About 650,000 hysterectomies are performed in the United States each year, making the surgical removal of the uterus among the most common operations for women.

The procedure is needed for many reasons, including fibroid tumors, abnormal bleeding and endometriosis, a condition in which uterine tissue grows outside the uterus.

The best way to do a hysterectomy is vaginally, since that avoids a long incision and the woman suffers fewer complications and recovers faster. If the uterus is too large or there are other problems, surgeons make an abdominal incision.

In the third and newest technique, physicians use laparoscopy to get inside the abdomen and address any problems without having to make the long incision.

Surgeons thread miniature instruments -- including a fiber-optic camera -- through three small incisions. Afterward, the uterus can be removed vaginally. The technique is called laparoscopically-assisted vaginal hysterectomy, or LAVH.

Critics have said that doctors were using laparoscopy for hysterectomies even when they didn't need to, which is one reason Dorsey's group wanted to study it.

They analyzed 1,049 hysterectomies performed at GBMC in 1993 and 1994 by 96 surgeons. They found that LAVH cost about $1,000 more, on average, than abdominal hysterectomy, and about $1,900 more, on average, than vaginal hysterectomy.

According to the study, GBMC charged $6,116 for an LAVH, $5,084 for an abdominal and $4,221 for a vaginal.

Even though the LAVH costs more, hospital stays for the operation were on average 2.6 days -- compared with 3.9 days for the abdominal method and 2.9 for the vaginal technique.

A second study published yesterday confirmed GBMC's findings. Conducted by physicians at the Cleveland Clinic, it also found that LAVH cost more than the other surgical techniques. They determined that laparoscopy was most likely to be used when women were insured.

Over the past decade, laparoscopic procedures have revolutionized surgery across the country. The technology has been praised because, by reducing the invasiveness of an operation, pain, complications and recovery time should theoretically be reduced.

Even though this is the general consensus, small studies have produced conflicting results and large studies proving this are few, said Dr. Steven Palter, assistant professor and director of the Yale Office Laparoscopy Program.

That's partly because it's so difficult to compare, since the quality of the operation, the time required to do it, and therefore, the costs, depend on the surgeon's skills.

One weakness of the studies was not taking into account how much money is saved because women can return to work earlier.

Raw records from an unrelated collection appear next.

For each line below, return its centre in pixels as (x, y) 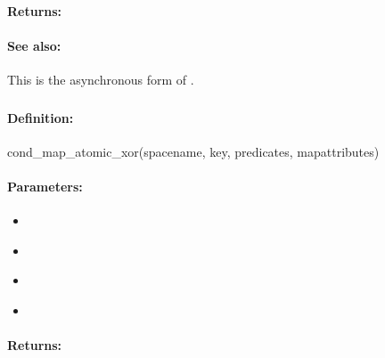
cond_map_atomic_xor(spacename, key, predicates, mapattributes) (193, 151)
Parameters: (45, 186)
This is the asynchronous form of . (101, 79)
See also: (34, 45)
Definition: (41, 117)

One woman who underwent the LAVH praised it. As a recovery nurse in a Hopkins operating room, Paula Woodward, 38, said she routinely sees women who have undergone the abdominal surgery. "That's real traumatic, but my post-op pain was a piece of cake," said Woodward, who had the procedure at GBMC because of fibroids, or benign tumors.

Officials at Johnson & Johnson, one of the manufacturers of laparoscopic instruments, argue that this improvement in quality life should be considered. They cite a study that found reduced blood loss and an accelerated return to normal activities.

Dr. Timothy Hickman, an ob-gyn and reproductive endocrinologist at Hopkins, said the GBMC study reaffirms that vaginal hysterectomy is the best method, and that LAVH should be used only to avoid an abdominal hysterectomy.

In an editorial accompanying the studies, Dr. Thomas G. Stovall of the Bowman Gray School of Medicine and Dr. Robert L. Summitt Jr. of the University of Tennessee, warned that enthusiasm for the procedure should be tempered until more data are in.

The expensive disposable instruments used in LAVH would have to be eliminated if costs are to come down, they wrote. Just as crucial, clinical trials are needed to find out how women fare under the different methods.

Dorsey is working on that kind of study now. But even if research definitively proves the benefits, there is another factor.

"Is it worth it? I bet most people would say yes," said Hickman. "However, the question is, will insurance companies think it's worth it?"